Activity: Begin with the first line below and retype each line exactly through the line containing "social activities, and". Any pictures are to be left out.
───── Extracted information
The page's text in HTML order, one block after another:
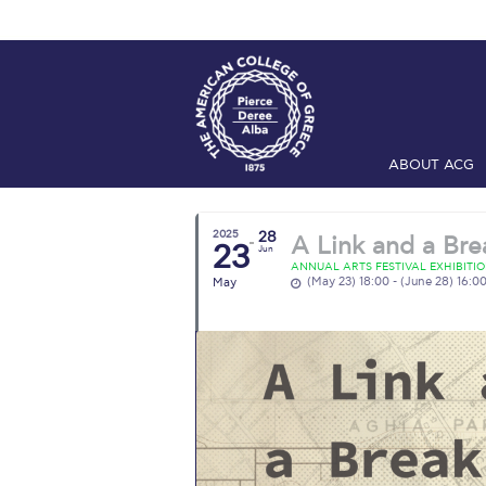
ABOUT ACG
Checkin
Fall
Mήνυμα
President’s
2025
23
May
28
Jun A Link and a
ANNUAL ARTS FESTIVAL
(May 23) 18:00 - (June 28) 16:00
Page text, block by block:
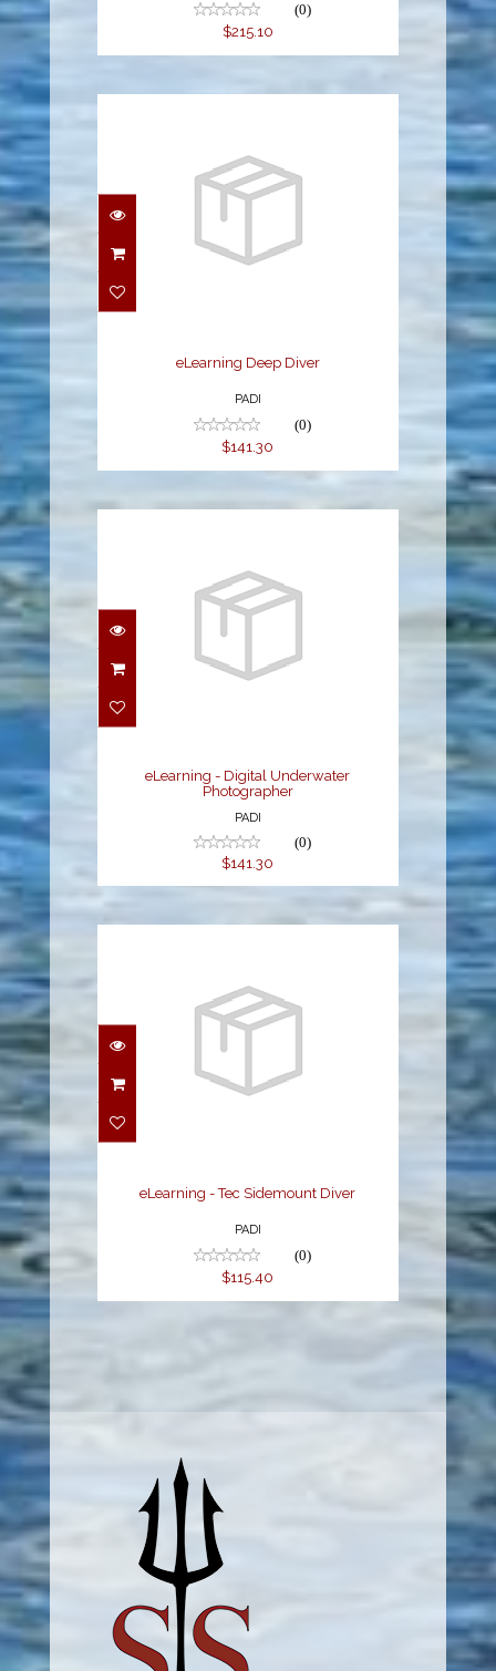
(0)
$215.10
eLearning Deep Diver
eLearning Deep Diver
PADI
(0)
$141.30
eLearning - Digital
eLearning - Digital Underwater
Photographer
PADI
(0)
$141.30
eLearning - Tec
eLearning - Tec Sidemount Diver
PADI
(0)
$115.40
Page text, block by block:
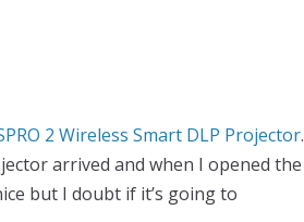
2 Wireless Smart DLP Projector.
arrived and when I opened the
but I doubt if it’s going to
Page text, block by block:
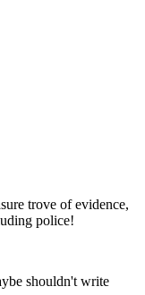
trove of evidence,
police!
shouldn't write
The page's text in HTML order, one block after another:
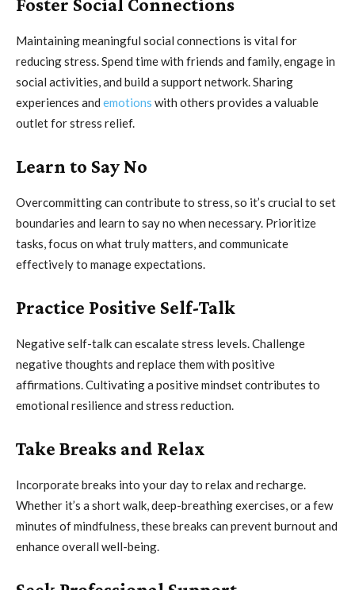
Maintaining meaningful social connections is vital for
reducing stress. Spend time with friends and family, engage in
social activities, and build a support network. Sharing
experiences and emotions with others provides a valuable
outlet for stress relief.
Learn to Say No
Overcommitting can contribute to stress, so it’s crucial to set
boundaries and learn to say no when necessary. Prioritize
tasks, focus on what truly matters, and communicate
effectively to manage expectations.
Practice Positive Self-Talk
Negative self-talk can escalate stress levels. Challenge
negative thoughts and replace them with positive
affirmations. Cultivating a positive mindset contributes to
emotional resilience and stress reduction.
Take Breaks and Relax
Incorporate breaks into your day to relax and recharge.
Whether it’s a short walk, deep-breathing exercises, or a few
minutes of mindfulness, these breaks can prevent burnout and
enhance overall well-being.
──────────
Exercise output:
The page's text in HTML order, one block after another:
ABOUT ACG
Checkin
Fall
Mήνυμα
President’s
2025
23
May
28
Jun A Link and a
ANNUAL ARTS FESTIVAL
(May 23) 18:00 - (June 28) 16:00
Page text, block by block:
(0)
$215.10
eLearning Deep Diver
eLearning Deep Diver
PADI
(0)
$141.30
eLearning - Digital
eLearning - Digital Underwater
Photographer
PADI
(0)
$141.30
eLearning - Tec
eLearning - Tec Sidemount Diver
PADI
(0)
$115.40
Page text, block by block:
2 Wireless Smart DLP Projector.
arrived and when I opened the
but I doubt if it’s going to
Page text, block by block:
trove of evidence,
police!
shouldn't write
The page's text in HTML order, one block after another:
Maintaining meaningful social connections is vital for
reducing stress. Spend time with friends and family, engage in
social activities, and build a support network. Sharing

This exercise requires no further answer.